The limited ban on condoms as evidence originally proposed in the governor’s budget and eventually adopted in the final budget deal is important recognition from policy-makers of what many of us have known for years: we need comprehensive legislation to ensure that condoms are not criminalized for sex workers, trafficking victims, youth in the sex trade, and anyone profiled as such by law enforcement.
While there is seldom disagreement on the importance of condom access, many are simply unaware of the current practice where law enforcement confiscates condoms as evidence of prostitution-related offenses. A recent PROS Network report found nearly 50% of respondents involved in the sex trade were victims of police confiscating, damaging, or destroying their condoms, and nearly 46% did not carry condoms at some point out of fear of the police.Condoms are taken out of the hands of those for whom they serve as a vital personal and public health tool and left to rot in evidence lockers, since they are rarely actually introduced at trial.

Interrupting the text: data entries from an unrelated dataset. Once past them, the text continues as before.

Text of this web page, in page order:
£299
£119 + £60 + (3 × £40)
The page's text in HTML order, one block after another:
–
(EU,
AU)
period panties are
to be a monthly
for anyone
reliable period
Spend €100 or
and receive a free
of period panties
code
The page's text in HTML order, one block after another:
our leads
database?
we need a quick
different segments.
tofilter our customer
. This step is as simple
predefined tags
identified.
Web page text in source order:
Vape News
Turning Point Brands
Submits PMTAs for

Still, the evidence ban is limited, and there remains much work to be done to ensure access to condoms for all.
With Governor Cuomo’s monumental commitment to end AIDS in New York State by 2020, we expected decisive action to address HIV prevalence in communities impacted by the epidemic. What we saw instead was rhetoric without substance. The provision put forth by the governor is a partial ban that covers only two of almost twenty prostitution- and trafficking-related offenses. There is thus only a slim chance that this will have a significant impact on how the practice is executed on the ground. Law enforcement will continue to confiscate condoms, claiming them as evidence of one or more of the many offenses that are left out of the ban. Fear and confusion about whether and how condoms can be used against those carrying them will continue.

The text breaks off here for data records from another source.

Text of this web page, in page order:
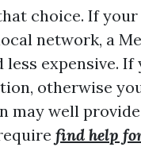
choice. If
network, a
expensive.
otherwise
may well
find help
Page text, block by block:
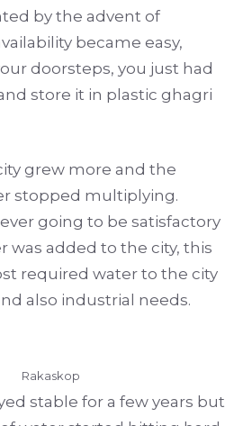
by the advent of
became easy,
doorsteps, you just had
store it in plastic ghagri
grew more and the
stopped multiplying.
going to be satisfactory
was added to the city, this
required water to the city
also industrial needs.
Rakaskop
stable for a few years but
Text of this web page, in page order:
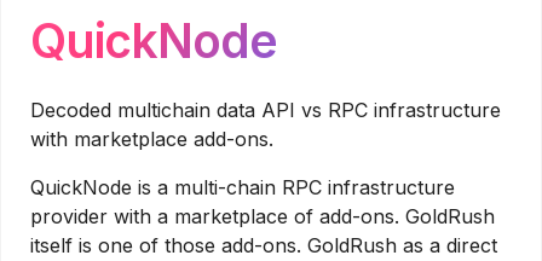
QuickNode
Decoded multichain data API vs RPC infrastructure
with marketplace add-ons.
QuickNode is a multi-chain RPC infrastructure
provider with a marketplace of add-ons. GoldRush
itself is one of those add-ons. GoldRush as a direct
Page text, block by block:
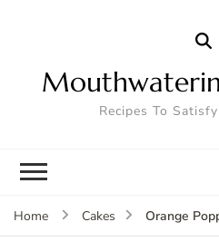
Recipes To
Home Cakes Orange

Possibly the most concerning aspect of this limited ban is that victims of sex trafficking remain excluded.
The exclusion of trafficking-related offenses creates a perverse incentive for traffickers to withhold condoms from the people they exploit to avoid prosecution, compromising the safety and dignity of the people they victimize. As recently stated by Florrie Burke, recipient of the inaugural Presidential Award for Extraordinary Efforts to Combat Sex Trafficking in Persons, “Policymakers shouldn’t leave trafficking victims out of the solution. Their lives depend on it.”
The good news is that there is widespread support for prioritizing the crisis of sex trafficking and the end of AIDS in New York State, both across party lines and at all levels of governance. Momentum is on our side and the solution is clear: the governor and the Legislature should get back to work on this issue and pass a bill (A.4463A/S.1018) to end the criminalization of condoms in New York State. The lives of some of the most vulnerable New Yorkers depend on it.
by Anna Saini and Bianey Garcia
Saini is the Statewide Community Organizer with Voices of Community Activists and Leaders – New York (VOCAL-NY).
García is an LGBTQ Justice Project Organizer at Make the Road New York. Both are members of the Access to Condoms Coalition, which is composed of over 100 organizations, including organizations that together serve the majority of New York’s trafficking victims.